• [Work order]
Word-for-word transcription: reproduce all of the data, but not the pictures.

• [Extracted records]
◇ ◇ ◇ ◇ ◇

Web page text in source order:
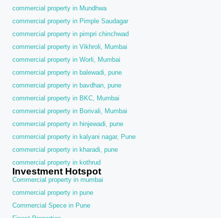
commercial property in Mundhwa
commercial property in Pimple Saudagar
commercial property in pimpri chinchwad
commercial property in Vikhroli, Mumbai
commercial property in Worli, Mumbai
commercial property in balewadi, pune
commercial property in bavdhan, pune
commercial property in BKC, Mumbai
commercial property in Borivali, Mumbai
commercial property in hinjewadi, pune
commercial property in kalyani nagar, Pune
commercial property in kharadi, pune
commercial property in kothrud
Investment Hotspot
Commercial property in mumbai
commercial property in pune
Commercial Spece in Pune
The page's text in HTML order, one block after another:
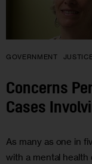
GOVERNMENT
Concerns
Cases
As many as one in
with a mental

◇ ◇ ◇ ◇ ◇

• [Output]
Web page text in source order:
commercial property in Mundhwa
commercial property in Pimple Saudagar
commercial property in pimpri chinchwad
commercial property in Vikhroli, Mumbai
commercial property in Worli, Mumbai
commercial property in balewadi, pune
commercial property in bavdhan, pune
commercial property in BKC, Mumbai
commercial property in Borivali, Mumbai
commercial property in hinjewadi, pune
commercial property in kalyani nagar, Pune
commercial property in kharadi, pune
commercial property in kothrud
Investment Hotspot
Commercial property in mumbai
commercial property in pune
Commercial Spece in Pune
The page's text in HTML order, one block after another:
GOVERNMENT
Concerns
Cases
As many as one in
with a mental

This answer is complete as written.